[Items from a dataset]
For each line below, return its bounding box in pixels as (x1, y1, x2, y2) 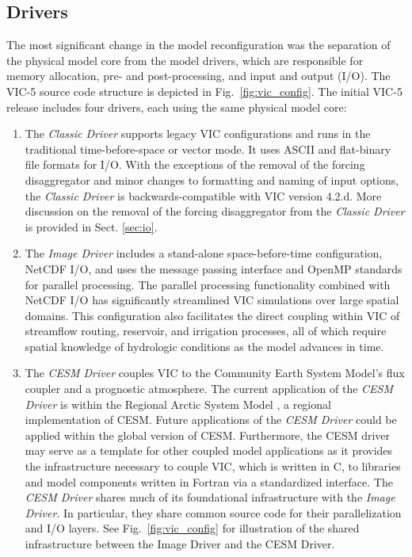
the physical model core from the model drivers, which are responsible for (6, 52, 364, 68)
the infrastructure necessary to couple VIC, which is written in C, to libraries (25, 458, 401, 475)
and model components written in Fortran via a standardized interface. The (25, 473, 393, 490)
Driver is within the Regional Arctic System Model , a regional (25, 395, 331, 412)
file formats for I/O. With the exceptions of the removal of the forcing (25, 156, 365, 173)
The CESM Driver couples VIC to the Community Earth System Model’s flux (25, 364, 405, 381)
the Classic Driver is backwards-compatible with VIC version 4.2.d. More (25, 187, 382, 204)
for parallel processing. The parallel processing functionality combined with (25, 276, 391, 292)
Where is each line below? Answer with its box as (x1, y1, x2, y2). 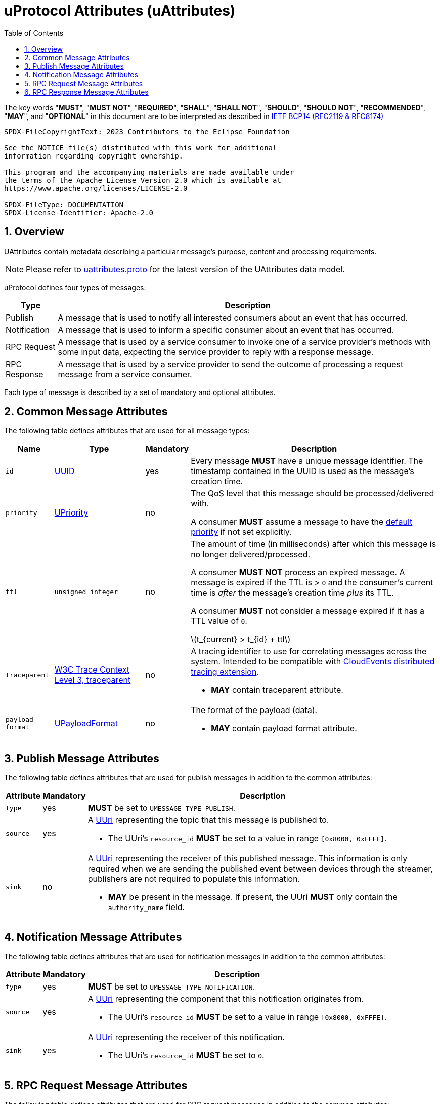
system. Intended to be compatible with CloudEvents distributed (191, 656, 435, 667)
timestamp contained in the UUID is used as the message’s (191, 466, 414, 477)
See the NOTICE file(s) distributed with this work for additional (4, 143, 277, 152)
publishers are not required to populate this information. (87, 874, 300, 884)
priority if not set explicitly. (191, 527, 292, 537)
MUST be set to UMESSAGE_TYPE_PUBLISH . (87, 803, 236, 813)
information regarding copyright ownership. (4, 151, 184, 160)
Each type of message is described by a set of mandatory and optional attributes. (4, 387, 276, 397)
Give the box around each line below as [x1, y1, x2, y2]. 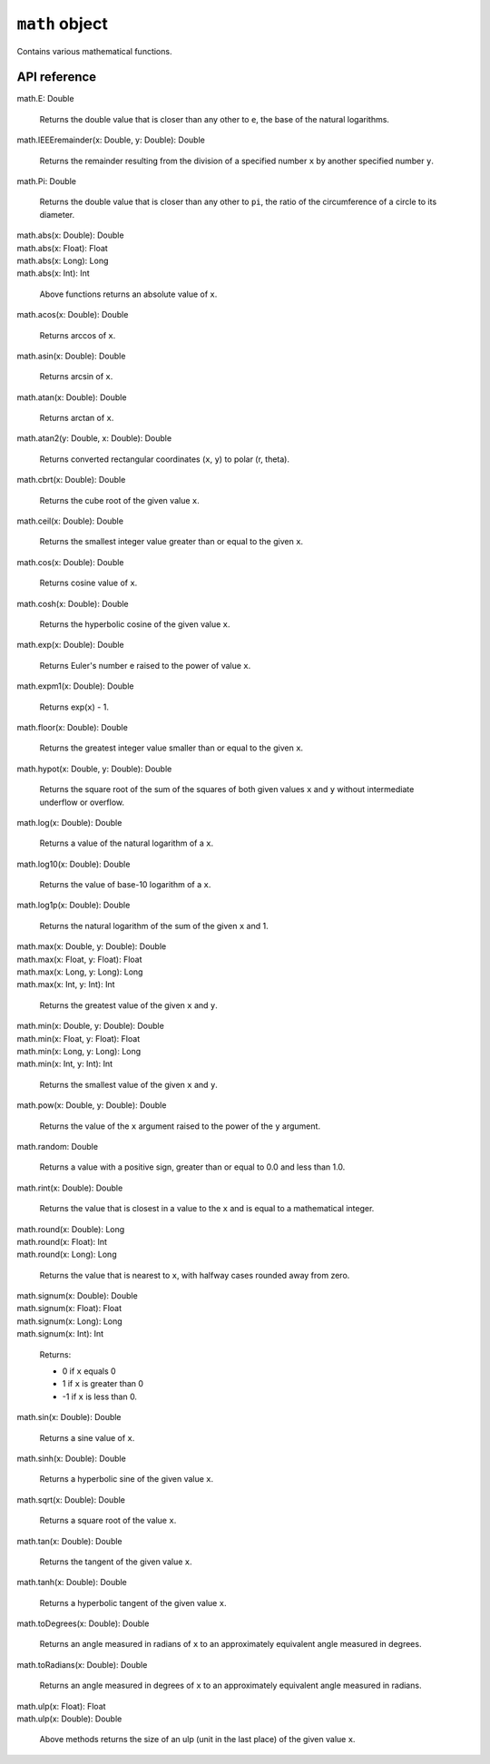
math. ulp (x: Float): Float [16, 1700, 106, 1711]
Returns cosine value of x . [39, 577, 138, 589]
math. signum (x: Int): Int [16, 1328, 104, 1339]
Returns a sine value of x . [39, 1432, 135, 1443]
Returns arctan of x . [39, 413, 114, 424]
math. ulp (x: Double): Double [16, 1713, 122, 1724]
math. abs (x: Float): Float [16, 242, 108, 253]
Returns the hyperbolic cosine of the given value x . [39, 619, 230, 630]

...

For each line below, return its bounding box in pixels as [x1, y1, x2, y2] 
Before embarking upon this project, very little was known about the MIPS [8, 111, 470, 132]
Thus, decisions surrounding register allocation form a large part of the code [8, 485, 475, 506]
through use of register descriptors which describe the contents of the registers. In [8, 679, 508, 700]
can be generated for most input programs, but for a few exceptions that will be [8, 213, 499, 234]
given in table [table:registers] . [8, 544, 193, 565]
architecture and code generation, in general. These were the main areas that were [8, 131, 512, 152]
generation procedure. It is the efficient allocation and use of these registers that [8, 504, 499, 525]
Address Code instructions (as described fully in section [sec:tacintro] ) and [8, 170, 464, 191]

--

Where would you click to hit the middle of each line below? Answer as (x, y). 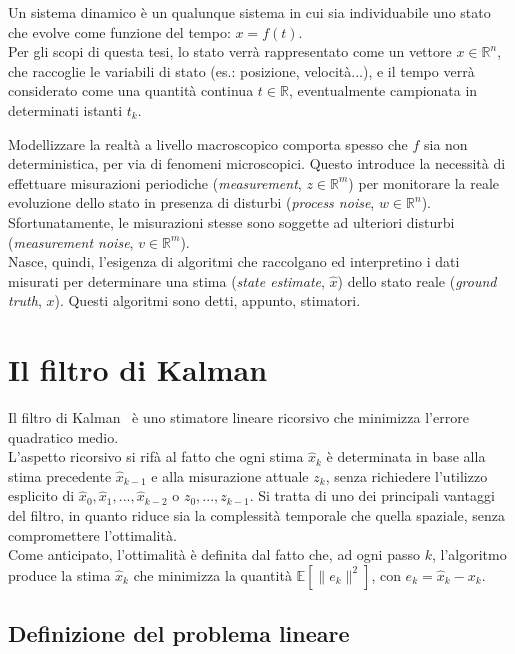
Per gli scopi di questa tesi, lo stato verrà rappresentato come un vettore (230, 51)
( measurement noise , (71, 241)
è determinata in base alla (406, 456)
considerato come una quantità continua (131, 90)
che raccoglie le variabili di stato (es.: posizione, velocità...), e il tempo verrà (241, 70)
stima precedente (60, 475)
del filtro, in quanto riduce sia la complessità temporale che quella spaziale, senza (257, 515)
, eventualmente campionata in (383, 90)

-- TASK --
Starting with the line that holds "stima precedente (60, 475)" and ending with the line that holds "in (383, 90)", retype every line in the data above exactly, and nothing else.

-- EXERCISE RESULT --
stima precedente (60, 475)
del filtro, in quanto riduce sia la complessità temporale che quella spaziale, senza (257, 515)
, eventualmente campionata in (383, 90)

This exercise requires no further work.